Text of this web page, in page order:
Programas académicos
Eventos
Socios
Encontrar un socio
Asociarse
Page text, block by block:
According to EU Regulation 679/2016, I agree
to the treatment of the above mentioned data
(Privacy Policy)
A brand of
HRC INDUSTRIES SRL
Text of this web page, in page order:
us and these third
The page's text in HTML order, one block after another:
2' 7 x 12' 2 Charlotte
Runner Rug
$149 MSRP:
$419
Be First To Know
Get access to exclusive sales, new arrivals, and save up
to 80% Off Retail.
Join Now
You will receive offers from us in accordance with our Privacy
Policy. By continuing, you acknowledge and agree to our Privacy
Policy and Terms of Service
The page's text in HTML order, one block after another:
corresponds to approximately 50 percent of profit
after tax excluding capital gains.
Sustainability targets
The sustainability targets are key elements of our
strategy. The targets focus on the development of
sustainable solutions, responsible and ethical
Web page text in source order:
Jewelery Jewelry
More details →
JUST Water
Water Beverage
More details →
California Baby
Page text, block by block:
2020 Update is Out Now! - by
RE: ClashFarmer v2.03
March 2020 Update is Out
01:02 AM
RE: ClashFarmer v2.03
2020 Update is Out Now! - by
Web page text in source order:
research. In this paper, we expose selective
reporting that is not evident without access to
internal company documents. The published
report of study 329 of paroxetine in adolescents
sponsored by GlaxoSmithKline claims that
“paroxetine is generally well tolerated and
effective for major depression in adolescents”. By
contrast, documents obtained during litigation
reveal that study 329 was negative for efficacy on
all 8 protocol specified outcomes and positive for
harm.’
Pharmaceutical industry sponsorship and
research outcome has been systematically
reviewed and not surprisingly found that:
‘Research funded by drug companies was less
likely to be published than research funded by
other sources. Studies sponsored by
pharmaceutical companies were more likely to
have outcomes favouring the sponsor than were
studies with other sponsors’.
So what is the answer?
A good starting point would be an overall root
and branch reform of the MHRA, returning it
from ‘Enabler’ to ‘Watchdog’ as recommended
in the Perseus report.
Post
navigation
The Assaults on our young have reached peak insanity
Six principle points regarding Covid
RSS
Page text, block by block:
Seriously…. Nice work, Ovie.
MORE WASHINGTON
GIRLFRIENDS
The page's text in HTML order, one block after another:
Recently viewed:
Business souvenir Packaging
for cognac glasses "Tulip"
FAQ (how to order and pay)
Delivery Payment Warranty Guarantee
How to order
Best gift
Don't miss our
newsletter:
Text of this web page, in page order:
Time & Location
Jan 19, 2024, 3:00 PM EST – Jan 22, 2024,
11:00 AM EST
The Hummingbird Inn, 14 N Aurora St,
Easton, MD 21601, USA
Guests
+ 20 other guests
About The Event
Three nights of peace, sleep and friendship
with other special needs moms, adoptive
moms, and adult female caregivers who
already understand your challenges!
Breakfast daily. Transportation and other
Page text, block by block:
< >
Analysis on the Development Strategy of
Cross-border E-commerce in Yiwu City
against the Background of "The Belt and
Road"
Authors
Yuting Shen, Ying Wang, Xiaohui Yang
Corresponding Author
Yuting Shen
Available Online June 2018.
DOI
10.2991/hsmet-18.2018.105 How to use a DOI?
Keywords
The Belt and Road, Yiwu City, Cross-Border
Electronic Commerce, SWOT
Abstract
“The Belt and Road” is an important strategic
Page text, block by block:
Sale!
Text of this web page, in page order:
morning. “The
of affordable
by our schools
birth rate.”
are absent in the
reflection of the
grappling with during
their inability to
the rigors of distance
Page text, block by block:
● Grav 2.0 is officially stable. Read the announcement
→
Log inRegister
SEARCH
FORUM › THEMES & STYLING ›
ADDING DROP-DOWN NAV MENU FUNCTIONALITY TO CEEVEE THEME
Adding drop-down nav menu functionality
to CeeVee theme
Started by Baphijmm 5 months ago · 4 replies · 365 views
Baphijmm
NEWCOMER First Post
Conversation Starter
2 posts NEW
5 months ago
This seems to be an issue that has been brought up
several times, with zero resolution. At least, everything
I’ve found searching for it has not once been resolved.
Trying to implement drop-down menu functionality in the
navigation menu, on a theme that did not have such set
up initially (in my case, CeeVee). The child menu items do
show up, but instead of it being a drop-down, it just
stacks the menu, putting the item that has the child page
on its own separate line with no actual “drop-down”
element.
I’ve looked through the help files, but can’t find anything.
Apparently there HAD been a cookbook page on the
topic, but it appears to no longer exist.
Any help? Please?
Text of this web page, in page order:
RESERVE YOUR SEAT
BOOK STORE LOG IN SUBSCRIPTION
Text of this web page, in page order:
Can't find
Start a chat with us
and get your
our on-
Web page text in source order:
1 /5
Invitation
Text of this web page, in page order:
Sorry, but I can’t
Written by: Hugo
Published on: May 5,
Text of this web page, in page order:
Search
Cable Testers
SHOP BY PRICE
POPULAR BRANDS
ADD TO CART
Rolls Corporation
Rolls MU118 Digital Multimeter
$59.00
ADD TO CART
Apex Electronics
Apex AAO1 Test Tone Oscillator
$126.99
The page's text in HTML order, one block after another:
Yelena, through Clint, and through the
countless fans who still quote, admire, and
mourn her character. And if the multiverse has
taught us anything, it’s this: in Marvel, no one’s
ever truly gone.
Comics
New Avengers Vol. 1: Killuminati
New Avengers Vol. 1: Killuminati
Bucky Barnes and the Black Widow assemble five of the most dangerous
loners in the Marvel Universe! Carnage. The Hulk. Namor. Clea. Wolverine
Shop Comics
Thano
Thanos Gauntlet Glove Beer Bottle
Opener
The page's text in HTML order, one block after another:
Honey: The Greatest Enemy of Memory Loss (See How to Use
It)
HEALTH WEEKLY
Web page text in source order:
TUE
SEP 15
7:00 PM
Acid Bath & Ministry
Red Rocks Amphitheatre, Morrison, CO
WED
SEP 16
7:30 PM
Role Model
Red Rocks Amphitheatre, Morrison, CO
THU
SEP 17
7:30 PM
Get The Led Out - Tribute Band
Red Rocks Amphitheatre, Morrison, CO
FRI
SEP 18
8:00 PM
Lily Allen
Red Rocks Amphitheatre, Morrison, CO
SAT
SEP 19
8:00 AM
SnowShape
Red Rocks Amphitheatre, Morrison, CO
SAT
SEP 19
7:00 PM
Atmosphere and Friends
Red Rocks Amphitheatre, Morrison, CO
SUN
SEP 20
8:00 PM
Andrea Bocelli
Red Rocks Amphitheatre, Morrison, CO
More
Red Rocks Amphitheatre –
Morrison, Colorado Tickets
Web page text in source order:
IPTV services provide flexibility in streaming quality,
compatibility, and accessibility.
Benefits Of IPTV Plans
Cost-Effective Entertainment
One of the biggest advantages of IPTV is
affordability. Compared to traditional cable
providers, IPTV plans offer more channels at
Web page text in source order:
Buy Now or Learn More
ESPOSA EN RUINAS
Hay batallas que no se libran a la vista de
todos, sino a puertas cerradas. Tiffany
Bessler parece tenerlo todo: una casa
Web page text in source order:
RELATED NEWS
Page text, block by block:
----
To do => Copy every line of the listing above exactly.

Task solution =>
Text of this web page, in page order:
Programas académicos
Eventos
Socios
Encontrar un socio
Asociarse
Page text, block by block:
According to EU Regulation 679/2016, I agree
to the treatment of the above mentioned data
(Privacy Policy)
A brand of
HRC INDUSTRIES SRL
Text of this web page, in page order:
us and these third
The page's text in HTML order, one block after another:
2' 7 x 12' 2 Charlotte
Runner Rug
$149 MSRP:
$419
Be First To Know
Get access to exclusive sales, new arrivals, and save up
to 80% Off Retail.
Join Now
You will receive offers from us in accordance with our Privacy
Policy. By continuing, you acknowledge and agree to our Privacy
Policy and Terms of Service
The page's text in HTML order, one block after another:
corresponds to approximately 50 percent of profit
after tax excluding capital gains.
Sustainability targets
The sustainability targets are key elements of our
strategy. The targets focus on the development of
sustainable solutions, responsible and ethical
Web page text in source order:
Jewelery Jewelry
More details →
JUST Water
Water Beverage
More details →
California Baby
Page text, block by block:
2020 Update is Out Now! - by
RE: ClashFarmer v2.03
March 2020 Update is Out
01:02 AM
RE: ClashFarmer v2.03
2020 Update is Out Now! - by
Web page text in source order:
research. In this paper, we expose selective
reporting that is not evident without access to
internal company documents. The published
report of study 329 of paroxetine in adolescents
sponsored by GlaxoSmithKline claims that
“paroxetine is generally well tolerated and
effective for major depression in adolescents”. By
contrast, documents obtained during litigation
reveal that study 329 was negative for efficacy on
all 8 protocol specified outcomes and positive for
harm.’
Pharmaceutical industry sponsorship and
research outcome has been systematically
reviewed and not surprisingly found that:
‘Research funded by drug companies was less
likely to be published than research funded by
other sources. Studies sponsored by
pharmaceutical companies were more likely to
have outcomes favouring the sponsor than were
studies with other sponsors’.
So what is the answer?
A good starting point would be an overall root
and branch reform of the MHRA, returning it
from ‘Enabler’ to ‘Watchdog’ as recommended
in the Perseus report.
Post
navigation
The Assaults on our young have reached peak insanity
Six principle points regarding Covid
RSS
Page text, block by block:
Seriously…. Nice work, Ovie.
MORE WASHINGTON
GIRLFRIENDS
The page's text in HTML order, one block after another:
Recently viewed:
Business souvenir Packaging
for cognac glasses "Tulip"
FAQ (how to order and pay)
Delivery Payment Warranty Guarantee
How to order
Best gift
Don't miss our
newsletter:
Text of this web page, in page order:
Time & Location
Jan 19, 2024, 3:00 PM EST – Jan 22, 2024,
11:00 AM EST
The Hummingbird Inn, 14 N Aurora St,
Easton, MD 21601, USA
Guests
+ 20 other guests
About The Event
Three nights of peace, sleep and friendship
with other special needs moms, adoptive
moms, and adult female caregivers who
already understand your challenges!
Breakfast daily. Transportation and other
Page text, block by block:
< >
Analysis on the Development Strategy of
Cross-border E-commerce in Yiwu City
against the Background of "The Belt and
Road"
Authors
Yuting Shen, Ying Wang, Xiaohui Yang
Corresponding Author
Yuting Shen
Available Online June 2018.
DOI
10.2991/hsmet-18.2018.105 How to use a DOI?
Keywords
The Belt and Road, Yiwu City, Cross-Border
Electronic Commerce, SWOT
Abstract
“The Belt and Road” is an important strategic
Page text, block by block:
Sale!
Text of this web page, in page order:
morning. “The
of affordable
by our schools
birth rate.”
are absent in the
reflection of the
grappling with during
their inability to
the rigors of distance
Page text, block by block:
● Grav 2.0 is officially stable. Read the announcement
→
Log inRegister
SEARCH
FORUM › THEMES & STYLING ›
ADDING DROP-DOWN NAV MENU FUNCTIONALITY TO CEEVEE THEME
Adding drop-down nav menu functionality
to CeeVee theme
Started by Baphijmm 5 months ago · 4 replies · 365 views
Baphijmm
NEWCOMER First Post
Conversation Starter
2 posts NEW
5 months ago
This seems to be an issue that has been brought up
several times, with zero resolution. At least, everything
I’ve found searching for it has not once been resolved.
Trying to implement drop-down menu functionality in the
navigation menu, on a theme that did not have such set
up initially (in my case, CeeVee). The child menu items do
show up, but instead of it being a drop-down, it just
stacks the menu, putting the item that has the child page
on its own separate line with no actual “drop-down”
element.
I’ve looked through the help files, but can’t find anything.
Apparently there HAD been a cookbook page on the
topic, but it appears to no longer exist.
Any help? Please?
Text of this web page, in page order:
RESERVE YOUR SEAT
BOOK STORE LOG IN SUBSCRIPTION
Text of this web page, in page order:
Can't find
Start a chat with us
and get your
our on-
Web page text in source order:
1 /5
Invitation
Text of this web page, in page order:
Sorry, but I can’t
Written by: Hugo
Published on: May 5,
Text of this web page, in page order:
Search
Cable Testers
SHOP BY PRICE
POPULAR BRANDS
ADD TO CART
Rolls Corporation
Rolls MU118 Digital Multimeter
$59.00
ADD TO CART
Apex Electronics
Apex AAO1 Test Tone Oscillator
$126.99
The page's text in HTML order, one block after another:
Yelena, through Clint, and through the
countless fans who still quote, admire, and
mourn her character. And if the multiverse has
taught us anything, it’s this: in Marvel, no one’s
ever truly gone.
Comics
New Avengers Vol. 1: Killuminati
New Avengers Vol. 1: Killuminati
Bucky Barnes and the Black Widow assemble five of the most dangerous
loners in the Marvel Universe! Carnage. The Hulk. Namor. Clea. Wolverine
Shop Comics
Thano
Thanos Gauntlet Glove Beer Bottle
Opener
The page's text in HTML order, one block after another:
Honey: The Greatest Enemy of Memory Loss (See How to Use
It)
HEALTH WEEKLY
Web page text in source order:
TUE
SEP 15
7:00 PM
Acid Bath & Ministry
Red Rocks Amphitheatre, Morrison, CO
WED
SEP 16
7:30 PM
Role Model
Red Rocks Amphitheatre, Morrison, CO
THU
SEP 17
7:30 PM
Get The Led Out - Tribute Band
Red Rocks Amphitheatre, Morrison, CO
FRI
SEP 18
8:00 PM
Lily Allen
Red Rocks Amphitheatre, Morrison, CO
SAT
SEP 19
8:00 AM
SnowShape
Red Rocks Amphitheatre, Morrison, CO
SAT
SEP 19
7:00 PM
Atmosphere and Friends
Red Rocks Amphitheatre, Morrison, CO
SUN
SEP 20
8:00 PM
Andrea Bocelli
Red Rocks Amphitheatre, Morrison, CO
More
Red Rocks Amphitheatre –
Morrison, Colorado Tickets
Web page text in source order:
IPTV services provide flexibility in streaming quality,
compatibility, and accessibility.
Benefits Of IPTV Plans
Cost-Effective Entertainment
One of the biggest advantages of IPTV is
affordability. Compared to traditional cable
providers, IPTV plans offer more channels at
Web page text in source order:
Buy Now or Learn More
ESPOSA EN RUINAS
Hay batallas que no se libran a la vista de
todos, sino a puertas cerradas. Tiffany
Bessler parece tenerlo todo: una casa
Web page text in source order:
RELATED NEWS
Page text, block by block:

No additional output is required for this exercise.